* **TASK OBJECTIVE**: Exactly and only the lines from the first entry through the line with "es colaborar con" should be copied, both ends included, with no pictures.

Source records:
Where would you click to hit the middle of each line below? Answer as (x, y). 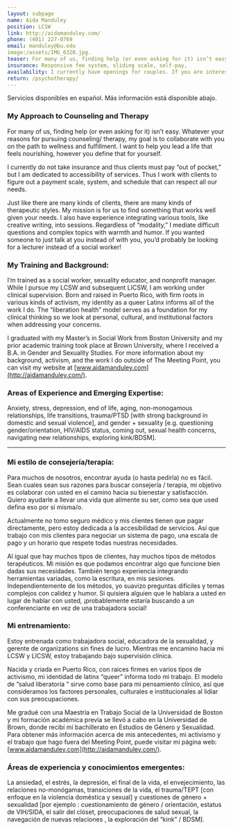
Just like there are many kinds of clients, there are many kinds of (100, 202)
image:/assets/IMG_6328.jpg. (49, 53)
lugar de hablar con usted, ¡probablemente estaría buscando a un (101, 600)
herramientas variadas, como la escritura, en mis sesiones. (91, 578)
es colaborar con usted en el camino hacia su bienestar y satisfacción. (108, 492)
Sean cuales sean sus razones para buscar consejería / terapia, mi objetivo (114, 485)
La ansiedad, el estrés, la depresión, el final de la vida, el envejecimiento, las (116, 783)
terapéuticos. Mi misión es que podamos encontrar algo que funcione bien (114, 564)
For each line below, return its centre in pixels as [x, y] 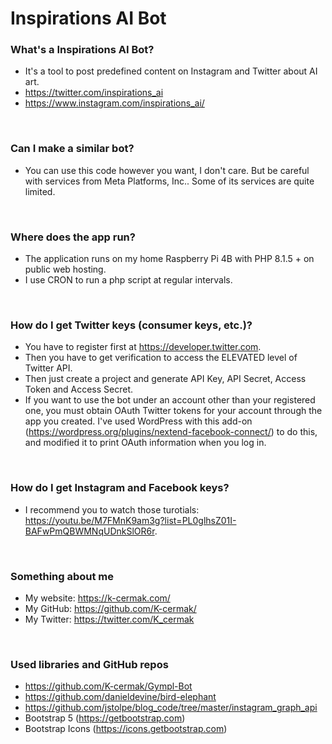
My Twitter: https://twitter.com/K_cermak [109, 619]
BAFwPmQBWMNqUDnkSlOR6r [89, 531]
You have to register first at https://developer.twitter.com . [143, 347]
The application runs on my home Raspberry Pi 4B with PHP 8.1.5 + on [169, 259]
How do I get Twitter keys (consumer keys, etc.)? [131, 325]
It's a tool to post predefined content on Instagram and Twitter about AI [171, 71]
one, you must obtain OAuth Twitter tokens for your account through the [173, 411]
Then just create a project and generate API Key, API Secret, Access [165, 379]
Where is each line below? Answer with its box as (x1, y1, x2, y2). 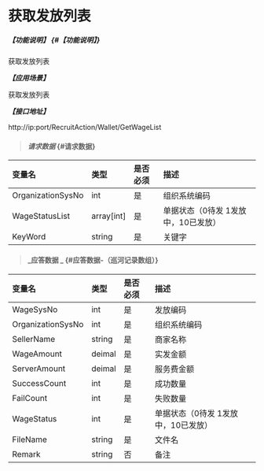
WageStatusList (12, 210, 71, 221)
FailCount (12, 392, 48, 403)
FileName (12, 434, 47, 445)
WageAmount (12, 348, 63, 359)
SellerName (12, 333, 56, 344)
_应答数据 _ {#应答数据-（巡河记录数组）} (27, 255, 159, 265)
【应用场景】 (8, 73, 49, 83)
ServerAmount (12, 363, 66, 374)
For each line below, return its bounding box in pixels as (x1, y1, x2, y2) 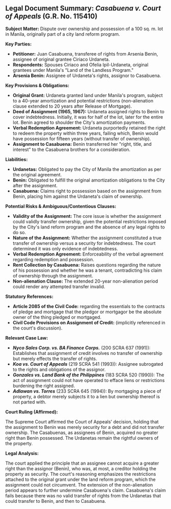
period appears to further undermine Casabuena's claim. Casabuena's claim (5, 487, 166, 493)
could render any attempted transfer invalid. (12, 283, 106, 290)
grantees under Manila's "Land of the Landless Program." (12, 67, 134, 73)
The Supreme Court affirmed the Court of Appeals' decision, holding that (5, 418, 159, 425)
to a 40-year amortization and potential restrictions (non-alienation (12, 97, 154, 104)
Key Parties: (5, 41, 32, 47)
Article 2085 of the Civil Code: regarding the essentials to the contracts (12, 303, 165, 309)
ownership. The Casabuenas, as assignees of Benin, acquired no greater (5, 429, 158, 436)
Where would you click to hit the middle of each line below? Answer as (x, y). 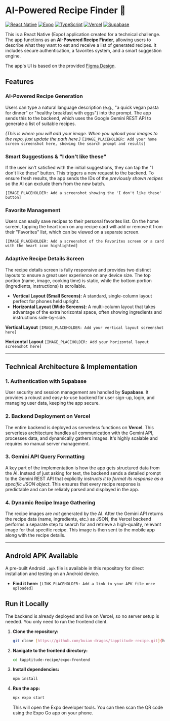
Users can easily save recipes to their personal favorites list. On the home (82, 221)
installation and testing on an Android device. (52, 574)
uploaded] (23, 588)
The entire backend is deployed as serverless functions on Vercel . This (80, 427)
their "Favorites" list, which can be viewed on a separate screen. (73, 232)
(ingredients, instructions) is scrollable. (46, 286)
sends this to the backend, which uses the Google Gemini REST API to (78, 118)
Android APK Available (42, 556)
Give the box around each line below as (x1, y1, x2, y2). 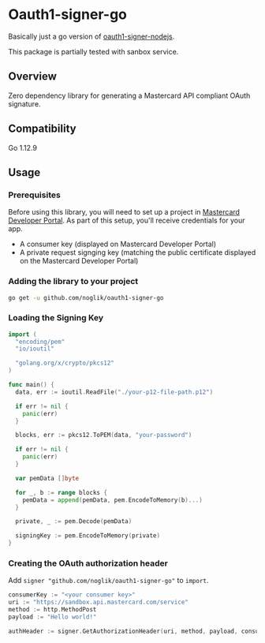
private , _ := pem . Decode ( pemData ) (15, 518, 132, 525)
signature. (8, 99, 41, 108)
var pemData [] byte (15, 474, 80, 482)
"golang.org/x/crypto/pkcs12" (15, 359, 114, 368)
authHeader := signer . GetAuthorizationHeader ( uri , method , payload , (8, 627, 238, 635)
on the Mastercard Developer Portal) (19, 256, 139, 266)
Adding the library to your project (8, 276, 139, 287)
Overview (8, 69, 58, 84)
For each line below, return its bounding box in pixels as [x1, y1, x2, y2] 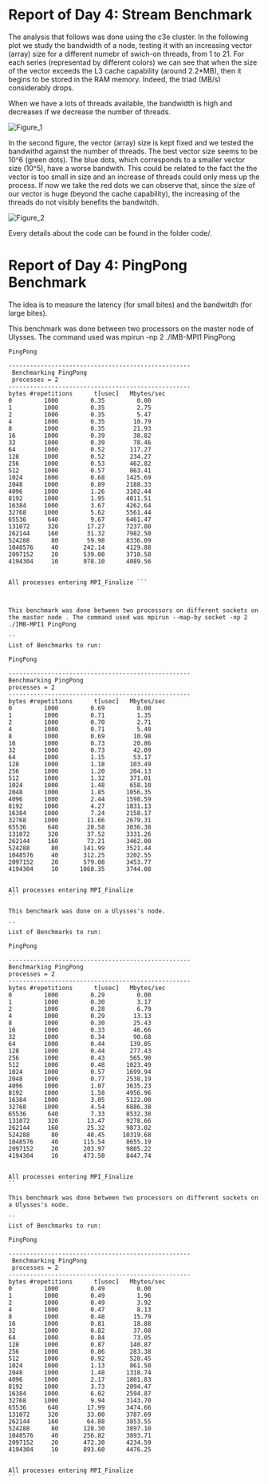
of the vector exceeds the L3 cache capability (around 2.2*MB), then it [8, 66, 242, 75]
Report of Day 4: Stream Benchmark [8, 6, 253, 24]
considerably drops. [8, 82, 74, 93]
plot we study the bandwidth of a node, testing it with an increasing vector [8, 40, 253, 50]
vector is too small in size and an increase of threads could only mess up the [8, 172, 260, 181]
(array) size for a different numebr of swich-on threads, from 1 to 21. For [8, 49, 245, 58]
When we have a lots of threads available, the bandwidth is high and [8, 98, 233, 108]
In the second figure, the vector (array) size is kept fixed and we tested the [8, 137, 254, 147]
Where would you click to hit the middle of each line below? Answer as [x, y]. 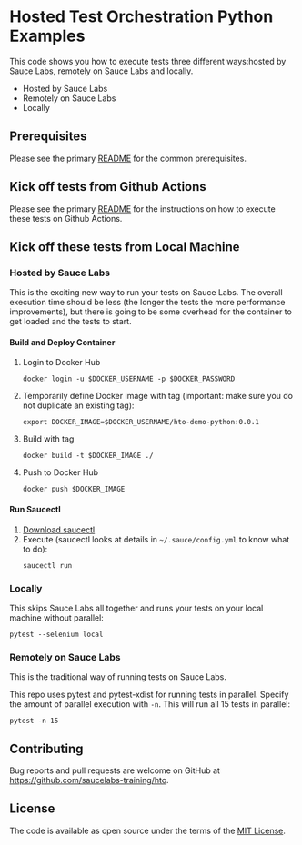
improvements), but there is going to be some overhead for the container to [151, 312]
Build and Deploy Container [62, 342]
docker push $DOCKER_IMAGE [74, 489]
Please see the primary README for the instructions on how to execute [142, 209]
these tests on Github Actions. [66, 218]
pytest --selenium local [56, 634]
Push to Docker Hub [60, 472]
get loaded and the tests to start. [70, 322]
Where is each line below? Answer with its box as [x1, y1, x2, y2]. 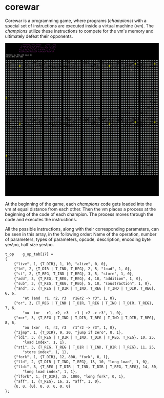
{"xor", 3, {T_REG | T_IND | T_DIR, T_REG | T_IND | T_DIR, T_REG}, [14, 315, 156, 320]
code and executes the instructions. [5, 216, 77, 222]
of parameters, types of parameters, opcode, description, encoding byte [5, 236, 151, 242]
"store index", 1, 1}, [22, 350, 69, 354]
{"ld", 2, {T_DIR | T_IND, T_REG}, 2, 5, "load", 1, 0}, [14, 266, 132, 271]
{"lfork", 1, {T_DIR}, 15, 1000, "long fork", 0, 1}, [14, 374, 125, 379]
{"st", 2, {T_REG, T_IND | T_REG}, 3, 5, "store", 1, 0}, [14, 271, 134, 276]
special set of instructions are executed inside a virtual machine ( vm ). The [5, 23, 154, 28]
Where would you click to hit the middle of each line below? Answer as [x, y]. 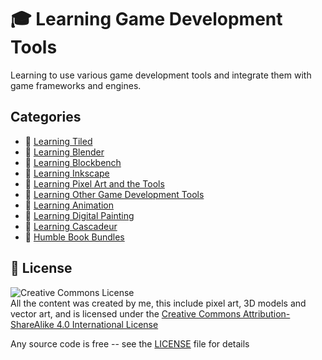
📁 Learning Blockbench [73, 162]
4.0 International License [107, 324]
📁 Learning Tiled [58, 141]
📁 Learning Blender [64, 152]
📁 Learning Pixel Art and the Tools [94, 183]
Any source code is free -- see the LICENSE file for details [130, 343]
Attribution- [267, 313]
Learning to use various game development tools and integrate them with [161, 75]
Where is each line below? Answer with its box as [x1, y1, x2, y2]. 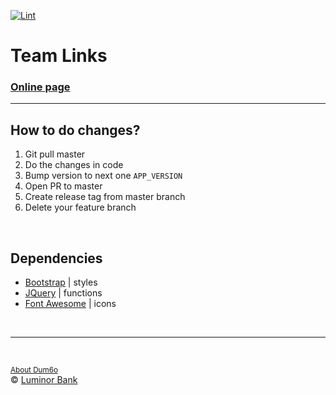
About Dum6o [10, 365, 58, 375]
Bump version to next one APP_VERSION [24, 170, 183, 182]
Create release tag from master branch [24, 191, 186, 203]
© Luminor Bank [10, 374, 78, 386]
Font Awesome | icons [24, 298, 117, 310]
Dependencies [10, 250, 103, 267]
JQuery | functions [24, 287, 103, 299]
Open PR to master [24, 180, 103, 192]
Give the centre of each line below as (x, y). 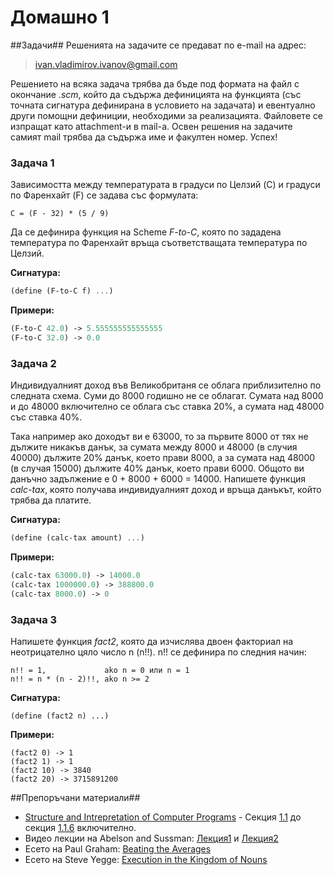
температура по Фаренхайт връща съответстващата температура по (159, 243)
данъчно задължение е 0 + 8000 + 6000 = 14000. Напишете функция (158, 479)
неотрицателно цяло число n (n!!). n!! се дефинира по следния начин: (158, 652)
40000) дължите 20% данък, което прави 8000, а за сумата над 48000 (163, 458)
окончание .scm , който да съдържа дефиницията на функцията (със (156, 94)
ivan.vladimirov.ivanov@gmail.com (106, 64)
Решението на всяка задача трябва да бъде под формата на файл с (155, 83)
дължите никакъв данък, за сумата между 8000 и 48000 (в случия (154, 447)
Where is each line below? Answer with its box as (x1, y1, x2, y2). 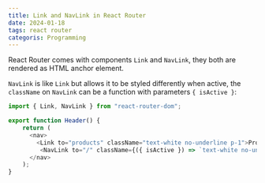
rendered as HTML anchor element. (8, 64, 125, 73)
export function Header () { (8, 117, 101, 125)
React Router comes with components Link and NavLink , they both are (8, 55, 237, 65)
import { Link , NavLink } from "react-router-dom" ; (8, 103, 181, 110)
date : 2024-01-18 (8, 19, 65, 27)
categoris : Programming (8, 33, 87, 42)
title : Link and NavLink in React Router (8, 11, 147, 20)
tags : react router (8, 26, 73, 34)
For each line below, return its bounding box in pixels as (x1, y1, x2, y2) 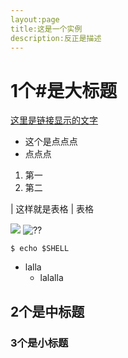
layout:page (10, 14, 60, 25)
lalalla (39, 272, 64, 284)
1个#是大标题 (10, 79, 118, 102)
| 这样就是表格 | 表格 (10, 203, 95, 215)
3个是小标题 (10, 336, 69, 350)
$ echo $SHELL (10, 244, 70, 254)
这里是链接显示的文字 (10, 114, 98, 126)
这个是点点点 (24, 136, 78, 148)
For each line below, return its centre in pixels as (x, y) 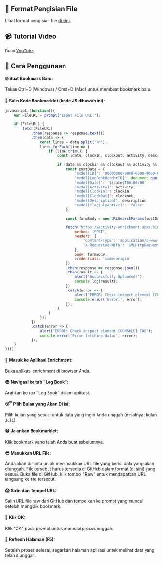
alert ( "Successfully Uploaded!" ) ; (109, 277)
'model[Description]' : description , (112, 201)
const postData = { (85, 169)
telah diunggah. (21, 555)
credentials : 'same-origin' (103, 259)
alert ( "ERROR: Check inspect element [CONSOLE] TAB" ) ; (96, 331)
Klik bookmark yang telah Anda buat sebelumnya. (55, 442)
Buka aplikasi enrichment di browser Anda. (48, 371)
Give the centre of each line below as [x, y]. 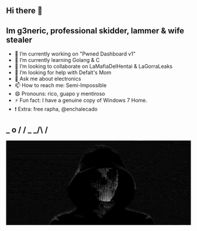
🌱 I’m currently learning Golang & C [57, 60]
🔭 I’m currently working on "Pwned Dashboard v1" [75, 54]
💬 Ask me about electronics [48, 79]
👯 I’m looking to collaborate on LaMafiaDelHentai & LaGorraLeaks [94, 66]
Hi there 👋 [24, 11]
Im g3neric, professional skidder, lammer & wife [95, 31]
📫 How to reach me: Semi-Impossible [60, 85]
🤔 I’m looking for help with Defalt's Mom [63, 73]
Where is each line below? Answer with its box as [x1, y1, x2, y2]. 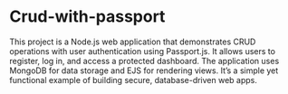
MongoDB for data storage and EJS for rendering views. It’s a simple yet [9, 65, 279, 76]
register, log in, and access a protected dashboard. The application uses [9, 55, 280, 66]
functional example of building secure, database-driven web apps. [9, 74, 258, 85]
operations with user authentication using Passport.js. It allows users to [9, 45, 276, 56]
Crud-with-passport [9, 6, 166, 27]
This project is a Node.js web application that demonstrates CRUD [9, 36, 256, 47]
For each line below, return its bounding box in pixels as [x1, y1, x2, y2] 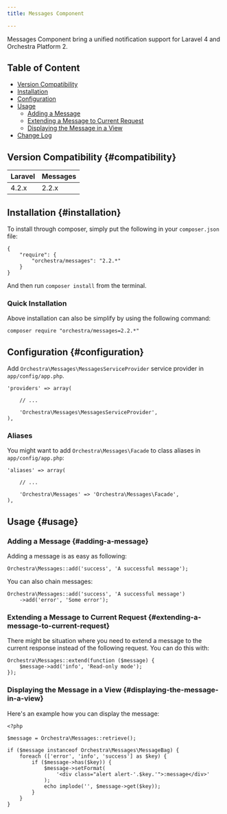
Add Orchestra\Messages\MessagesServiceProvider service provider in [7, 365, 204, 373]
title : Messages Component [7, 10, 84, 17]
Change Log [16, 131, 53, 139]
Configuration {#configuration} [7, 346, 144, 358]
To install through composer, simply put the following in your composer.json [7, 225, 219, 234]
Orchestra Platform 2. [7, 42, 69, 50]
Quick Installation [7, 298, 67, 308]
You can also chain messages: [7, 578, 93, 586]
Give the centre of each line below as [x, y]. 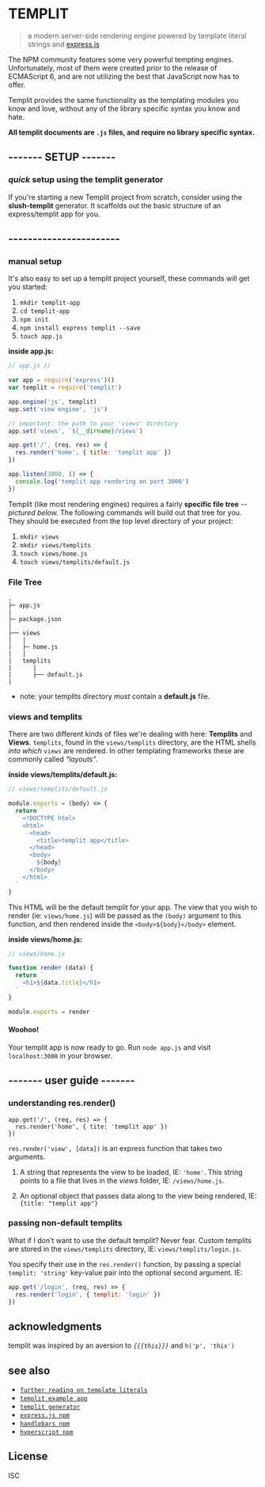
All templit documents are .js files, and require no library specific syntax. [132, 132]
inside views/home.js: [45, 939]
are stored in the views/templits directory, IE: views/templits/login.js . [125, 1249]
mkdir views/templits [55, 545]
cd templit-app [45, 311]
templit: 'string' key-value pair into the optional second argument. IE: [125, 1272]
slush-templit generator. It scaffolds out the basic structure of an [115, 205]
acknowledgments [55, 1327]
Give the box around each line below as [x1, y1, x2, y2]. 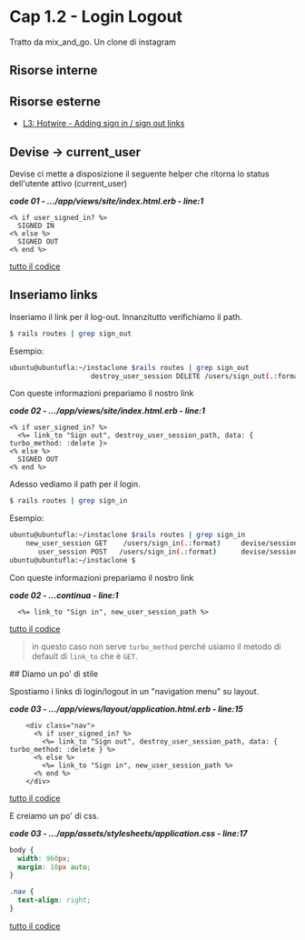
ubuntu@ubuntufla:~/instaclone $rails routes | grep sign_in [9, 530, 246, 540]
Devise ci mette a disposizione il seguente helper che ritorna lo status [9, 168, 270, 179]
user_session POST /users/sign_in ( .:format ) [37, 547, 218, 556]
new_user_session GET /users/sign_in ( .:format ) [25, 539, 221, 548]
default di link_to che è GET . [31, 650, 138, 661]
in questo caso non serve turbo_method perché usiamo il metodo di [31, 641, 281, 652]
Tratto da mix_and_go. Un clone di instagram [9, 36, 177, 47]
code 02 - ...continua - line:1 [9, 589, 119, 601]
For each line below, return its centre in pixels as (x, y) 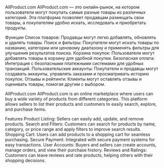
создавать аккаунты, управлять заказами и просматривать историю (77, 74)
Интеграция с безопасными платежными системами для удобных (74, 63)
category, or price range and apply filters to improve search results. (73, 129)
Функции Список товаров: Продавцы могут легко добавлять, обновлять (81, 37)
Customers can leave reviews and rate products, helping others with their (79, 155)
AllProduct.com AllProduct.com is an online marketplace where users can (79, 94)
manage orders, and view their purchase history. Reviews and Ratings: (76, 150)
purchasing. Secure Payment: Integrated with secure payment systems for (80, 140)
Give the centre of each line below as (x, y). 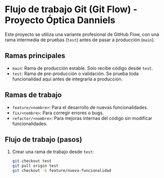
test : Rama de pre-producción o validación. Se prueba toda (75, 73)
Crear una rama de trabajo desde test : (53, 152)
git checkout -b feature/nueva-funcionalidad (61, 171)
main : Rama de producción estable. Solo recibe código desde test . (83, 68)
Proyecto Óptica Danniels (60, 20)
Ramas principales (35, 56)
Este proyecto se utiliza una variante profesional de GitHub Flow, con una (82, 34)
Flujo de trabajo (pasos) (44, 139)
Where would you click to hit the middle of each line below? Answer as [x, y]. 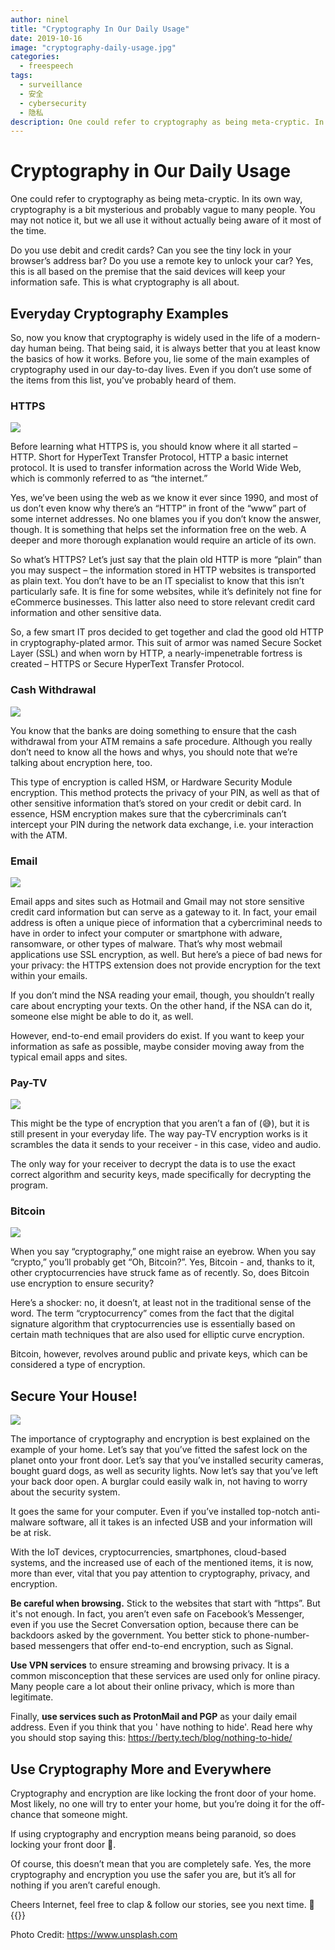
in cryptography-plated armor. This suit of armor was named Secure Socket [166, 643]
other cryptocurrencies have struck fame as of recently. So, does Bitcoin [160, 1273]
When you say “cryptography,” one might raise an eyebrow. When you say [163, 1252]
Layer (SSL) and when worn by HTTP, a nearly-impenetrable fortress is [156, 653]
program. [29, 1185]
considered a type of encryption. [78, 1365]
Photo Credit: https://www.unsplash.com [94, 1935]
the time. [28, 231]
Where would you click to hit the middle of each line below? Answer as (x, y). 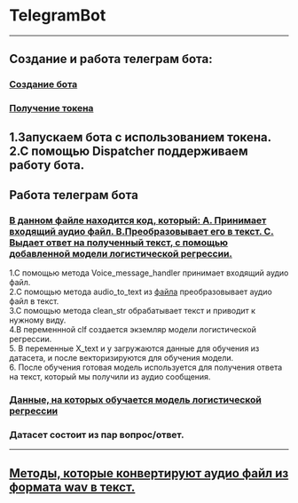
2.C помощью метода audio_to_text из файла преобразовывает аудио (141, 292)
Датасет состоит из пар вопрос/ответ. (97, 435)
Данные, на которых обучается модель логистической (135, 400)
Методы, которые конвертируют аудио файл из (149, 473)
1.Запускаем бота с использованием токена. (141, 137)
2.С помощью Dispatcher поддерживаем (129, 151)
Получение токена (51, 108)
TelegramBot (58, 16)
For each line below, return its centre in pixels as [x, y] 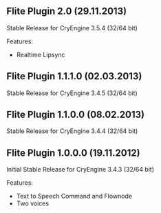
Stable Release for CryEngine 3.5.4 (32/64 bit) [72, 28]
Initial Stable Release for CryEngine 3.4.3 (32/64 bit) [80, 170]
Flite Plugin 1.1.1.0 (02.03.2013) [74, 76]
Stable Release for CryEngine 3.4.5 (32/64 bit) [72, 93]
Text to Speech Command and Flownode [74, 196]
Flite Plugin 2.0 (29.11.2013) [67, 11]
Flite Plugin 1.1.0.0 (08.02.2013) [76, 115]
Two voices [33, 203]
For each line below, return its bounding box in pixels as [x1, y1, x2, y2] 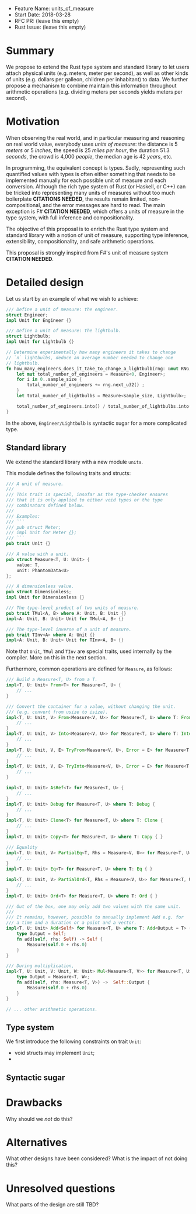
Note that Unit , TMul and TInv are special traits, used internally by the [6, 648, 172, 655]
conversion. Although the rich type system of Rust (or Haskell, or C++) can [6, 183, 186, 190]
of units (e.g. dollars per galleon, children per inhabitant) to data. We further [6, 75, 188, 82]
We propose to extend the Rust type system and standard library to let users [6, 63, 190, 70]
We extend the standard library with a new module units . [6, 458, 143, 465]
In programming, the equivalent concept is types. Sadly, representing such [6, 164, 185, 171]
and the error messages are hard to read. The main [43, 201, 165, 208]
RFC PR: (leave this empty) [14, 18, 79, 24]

* **EXPECTED ANSWER**:
Where would you click to hit the middle of each line below? Answer as (x, y). 
Just like there are many kinds of clients, there are many kinds of (100, 202)
image:/assets/IMG_6328.jpg. (49, 53)
lugar de hablar con usted, ¡probablemente estaría buscando a un (101, 600)
herramientas variadas, como la escritura, en mis sesiones. (91, 578)
es colaborar con usted en el camino hacia su bienestar y satisfacción. (108, 492)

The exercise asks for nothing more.